Lewat Jalur Sutra, Militer Tiongkok Tancapkan Kuku di Afrika
jpnn.com - Amerika Serikat adalah negara yang terang-terangan tak nyaman dengan ekspansi Tiongkok lewat proyek Jalur Sutra. Kisah di Djibouti, sebuah negeri di Afrika Timur, bisa menggambarkan pemicu ketidaknyamanan tersebut.
Djibouti merupakan satu di antara delapan negara yang paling berisiko gagal bayar. Utangnya mencapai 88 persen dari produk domestik bruto senilai USD 1,72 miliar atau Rp 25 triliun. Tiongkok menjadi kreditor yang terbesar dalam total utang tersebut.
Salah satu pinjaman itu digunakan Presiden Ismail Omar Guelleh untuk membangun Pelabuhan Djibouti. Proyek tersebut menggandeng CMPort, BUMN Tiongkok, untuk membentuk perusahaan patungan senilai USD 3,5 miliar. CMPort adalah perusahaan yang sudah mengambil hak kelola Pelabuhan Hambantota.

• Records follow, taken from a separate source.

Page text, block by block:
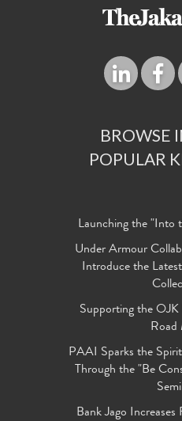
BROWSE
POPULAR
Launching the "Into
Under Armour
Introduce the
Supporting the
Road
PAAI Sparks the
Through the "Be
Bank Jago
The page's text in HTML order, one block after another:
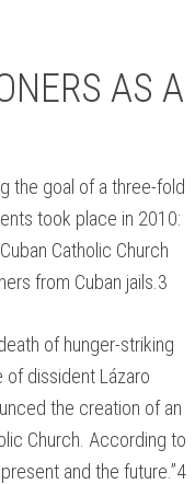
AS A
the goal of a three-fold
took place in 2010:
Catholic Church
from Cuban jails.3
of hunger-striking
of dissident Lázaro
the creation of an
Church. According to
and the future.”4
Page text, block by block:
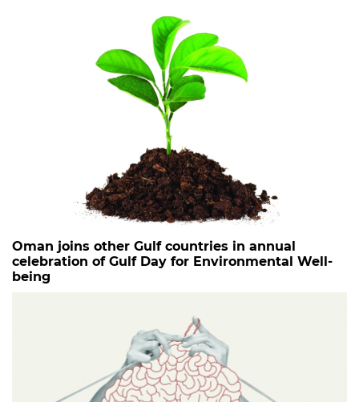
Oman joins other Gulf countries in annual
celebration of Gulf Day for Environmental Well-
being
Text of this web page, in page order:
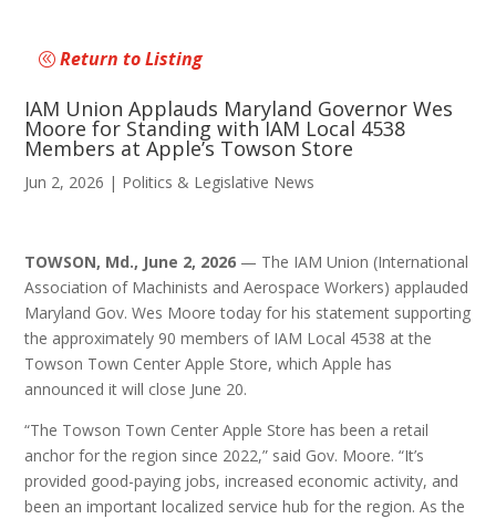
Return to Listing
IAM Union Applauds Maryland Governor Wes
Moore for Standing with IAM Local 4538
Members at Apple’s Towson Store
Jun 2, 2026 | Politics & Legislative News
TOWSON, Md., June 2, 2026 — The IAM Union (International
Association of Machinists and Aerospace Workers) applauded
Maryland Gov. Wes Moore today for his statement supporting
the approximately 90 members of IAM Local 4538 at the
Towson Town Center Apple Store, which Apple has
announced it will close June 20.
“The Towson Town Center Apple Store has been a retail
anchor for the region since 2022,” said Gov. Moore. “It’s
provided good-paying jobs, increased economic activity, and
been an important localized service hub for the region. As the
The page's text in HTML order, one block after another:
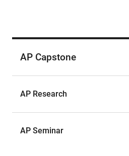
AP Capstone
AP Research
AP Seminar

Namun, bukan itu yang membuat khawatir AS. Melainkan keamanan markas tentara mereka di Lemonnier, Djibouti. Pangkalan militer Lemonnier merupakan rumah bagi 4 ribu tentara AS yang bertugas mengawasi Yaman dan Somalia.
Yaman dan Djibouti dibatasi Selat Bab-el-Mandeb, sedangkan dengan Somalia berbatasan darat. Dua negara itu dianggap sebagai sarang kelompok radikal.

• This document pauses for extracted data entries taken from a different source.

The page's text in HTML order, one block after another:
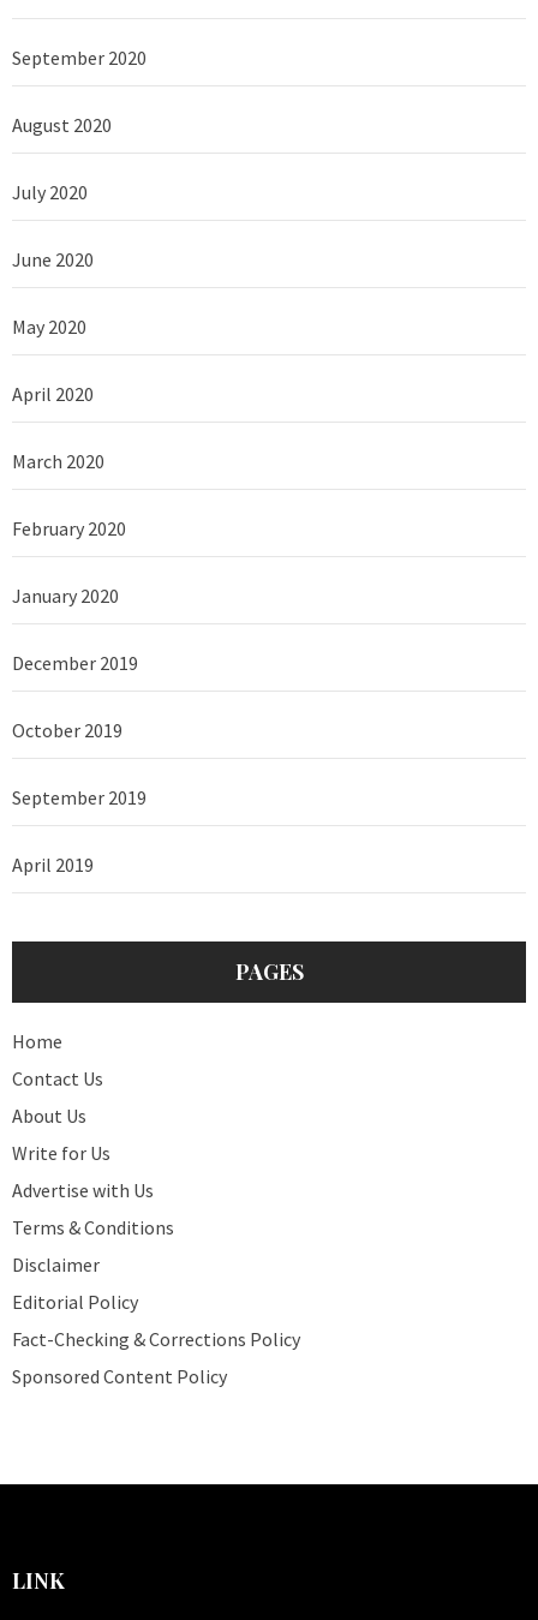
September 2020
August 2020
July 2020
June 2020
May 2020
April 2020
March 2020
February 2020
January 2020
December 2019
October 2019
September 2019
April 2019
PAGES
Home
Contact Us
About Us
Write for Us
Advertise with Us
Terms & Conditions
Disclaimer
Editorial Policy
Fact-Checking & Corrections Policy
Sponsored Content Policy
LINK
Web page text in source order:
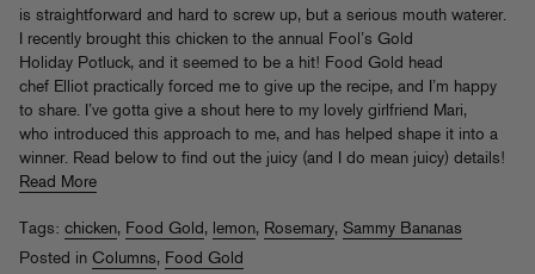
is straightforward and hard to screw up, but a serious mouth waterer.
I recently brought this chicken to the annual Fool’s Gold
Holiday Potluck, and it seemed to be a hit! Food Gold head
chef Elliot practically forced me to give up the recipe, and I’m happy
to share. I’ve gotta give a shout here to my lovely girlfriend Mari,
who introduced this approach to me, and has helped shape it into a
winner. Read below to find out the juicy (and I do mean juicy) details!
Read More
Tags: chicken, Food Gold , lemon, Rosemary, Sammy Bananas
Posted in Columns, Food Gold
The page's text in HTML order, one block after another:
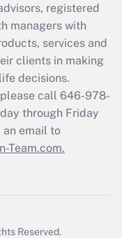
registered
managers with
services and
clients in making
decisions.
call 646-978-
through Friday
an email to
Team.com.
Reserved.
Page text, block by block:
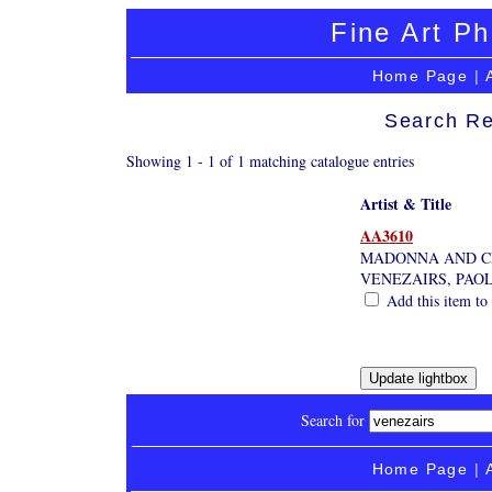
Fine Art
Home Page |
Search
Showing 1 - 1 of 1 matching catalogue entries
Artist & Title
AA3610
MADONNA AND
VENEZAIRS,
Add this item
Search for
Home Page |
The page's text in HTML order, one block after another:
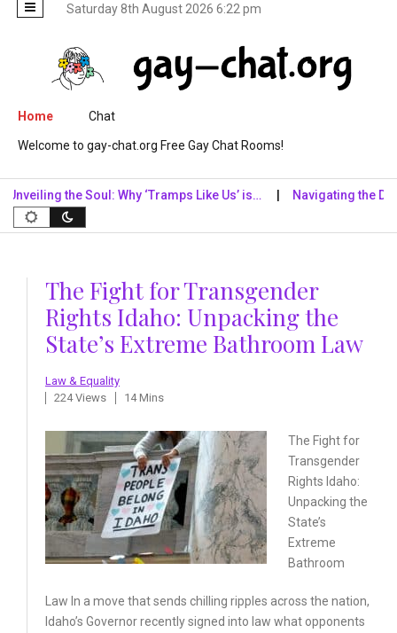
Saturday 8th August 2026 6:22 pm
Skip to content
Home Chat
Welcome to gay-chat.org Free Gay Chat Rooms!
the Soul: Why ‘Tramps Like Us’ is… Navigating the Digital
The Fight for Transgender
Rights Idaho: Unpacking the
State’s Extreme Bathroom Law
Law & Equality
224 Views
14 Mins
The Fight for
Transgender
Rights Idaho:
Unpacking the
State’s
Extreme
Bathroom
Law In a move that sends chilling ripples across the nation,
Idaho’s Governor recently signed into law what opponents

Namun, markas tersebut bakal berhadapan dengan calon markas tentara Tiongkok. Markas militer luar negeri pertama Tiongkok hanya terpisah 10 kilometer dari Lemonnier.
Menurut Foreign Policy, fasilitas seluas 80 hektare itu dilengkapi 10 barak, penyimpanan amunisi, dan landasan helikopter. Tentunya, pihak AS melihat bahwa itu merupakan langkah menyaingi mereka.
’’Kalau Tiongkok mengambil alih pelabuhan itu, dampaknya akan signifikan. Djibouti hanyalah (markas militer luar negeri) yang pertama,’’ ujar Thomas Waldhauser, komandan militer AS di Afrika, dalam sebuah rapat parlemen.